Image of a line on the projective plane

Question

Suppose the linear fractional transformation as $\lambda \mapsto \frac{a \lambda + b}{c \lambda + d}$. On a projective plane the origin corresponds to line $x = 1$ (so, $y = \lambda x$ is a projective line). But how to find a equation of the image line on this projective plane? So, graphically we have bijection of the origin line with the image line via projective line connection. And map the origin line $x = 1$ via linear operator $A$ where $$A = \begin{bmatrix} a & b\\ c & d \end{bmatrix}$$ and $$ \begin{pmatrix} y \\ x \end{pmatrix} = A^{-1} \begin{pmatrix} y' \\ x' \end{pmatrix}$$ does not produce a result

Answer 1

Let $\lambda' = \frac{a \lambda + b}{c \lambda + d}$. So then $\lambda = \frac{d \lambda' - b}{-c \lambda' + a}$.

We can express a point on the plane in vector form as $ \begin{pmatrix} y \\ x \end{pmatrix} = \begin{pmatrix} -b \\ a \end{pmatrix} + \lambda'\begin{pmatrix} d \\ -c \end{pmatrix} $.
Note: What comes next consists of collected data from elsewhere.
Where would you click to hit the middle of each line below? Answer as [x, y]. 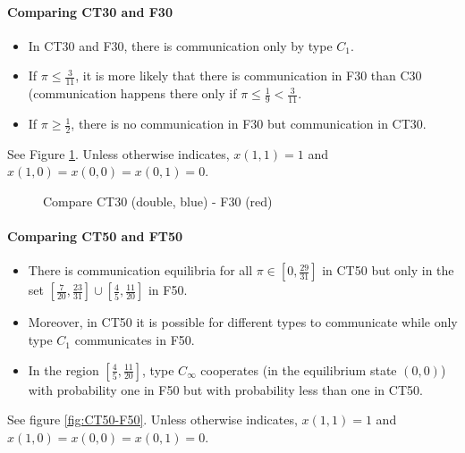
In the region [63, 369]
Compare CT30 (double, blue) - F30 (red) [158, 201]
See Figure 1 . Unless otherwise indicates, [118, 153]
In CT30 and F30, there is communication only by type [180, 45]
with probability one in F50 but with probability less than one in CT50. [225, 389]
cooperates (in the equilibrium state [299, 369]
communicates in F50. [135, 340]
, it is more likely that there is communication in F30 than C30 [249, 75]
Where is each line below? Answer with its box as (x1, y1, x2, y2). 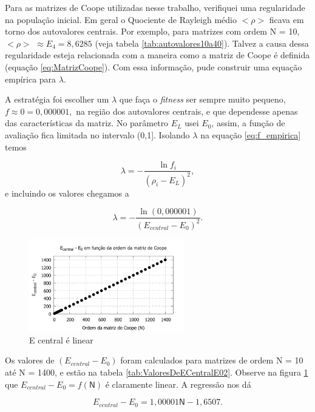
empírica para (5, 72, 56, 85)
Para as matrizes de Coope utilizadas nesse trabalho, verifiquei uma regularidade (5, 1, 305, 13)
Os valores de (5, 354, 55, 366)
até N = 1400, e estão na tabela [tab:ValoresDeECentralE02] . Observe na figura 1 (5, 365, 308, 378)
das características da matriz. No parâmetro (5, 117, 169, 129)
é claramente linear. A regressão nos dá (105, 377, 251, 390)
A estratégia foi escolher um (5, 93, 109, 106)
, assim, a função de (211, 117, 285, 129)
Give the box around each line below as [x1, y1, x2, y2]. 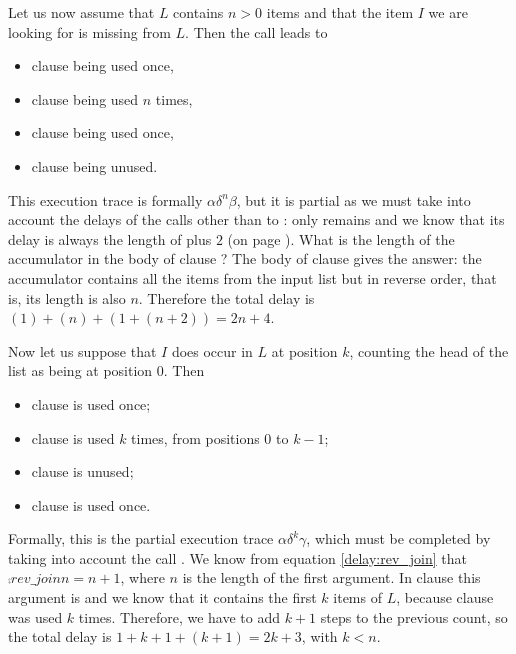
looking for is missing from [8, 21, 171, 42]
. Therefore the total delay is [138, 287, 315, 308]
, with [301, 626, 338, 647]
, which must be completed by [306, 528, 491, 549]
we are [428, 2, 468, 22]
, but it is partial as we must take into [236, 189, 471, 210]
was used [8, 606, 63, 627]
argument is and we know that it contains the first [8, 587, 317, 608]
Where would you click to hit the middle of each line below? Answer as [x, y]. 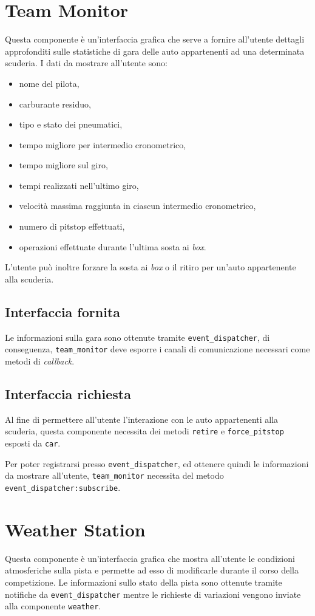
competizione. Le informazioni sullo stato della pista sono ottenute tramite [144, 582]
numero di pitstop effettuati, [72, 226]
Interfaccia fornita [63, 311]
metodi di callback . [40, 361]
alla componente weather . [53, 606]
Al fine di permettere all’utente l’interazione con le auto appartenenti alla [142, 419]
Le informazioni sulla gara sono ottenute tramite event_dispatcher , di [137, 337]
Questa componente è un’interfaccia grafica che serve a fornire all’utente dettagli [155, 39]
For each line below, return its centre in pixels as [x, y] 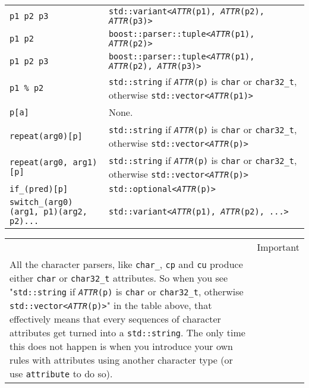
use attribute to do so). [61, 373]
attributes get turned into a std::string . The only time [127, 332]
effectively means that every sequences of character [115, 319]
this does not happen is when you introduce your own [121, 346]
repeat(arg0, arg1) [53, 162]
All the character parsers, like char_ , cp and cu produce [126, 264]
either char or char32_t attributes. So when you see [119, 278]
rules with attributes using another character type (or [121, 360]
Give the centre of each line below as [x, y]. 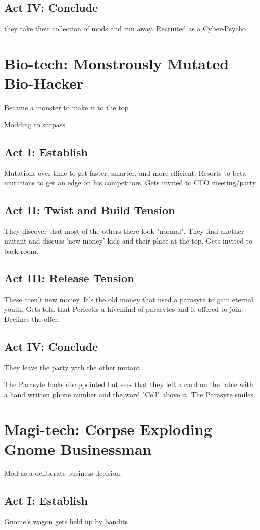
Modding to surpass [35, 124]
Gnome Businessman [78, 449]
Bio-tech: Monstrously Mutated [117, 63]
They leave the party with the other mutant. [73, 367]
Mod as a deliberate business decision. [63, 473]
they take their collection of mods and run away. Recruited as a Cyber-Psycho [125, 29]
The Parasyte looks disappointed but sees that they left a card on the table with [129, 384]
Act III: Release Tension [69, 278]
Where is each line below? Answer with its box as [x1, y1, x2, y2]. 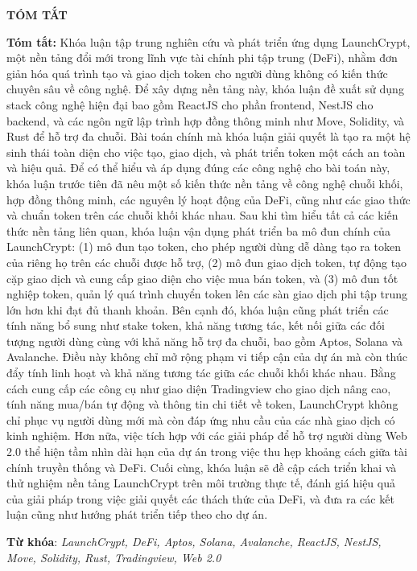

The substitution of $\lambda'$ gives us $ \begin{pmatrix} y \\ x \end{pmatrix} = \begin{pmatrix} -b \\ a \end{pmatrix} + \frac{a \lambda + b}{c \lambda + d}\begin{pmatrix} d \\ -c \end{pmatrix} $. So, there is a first vector component express a starting point on the plane and a unit vector is the second. $\lambda'$ shows how the unit vector scaled to the intersection with the projective line $y = \lambda x$.

In general form the image of the origin line expressed as $c y + d x = ad - bc$.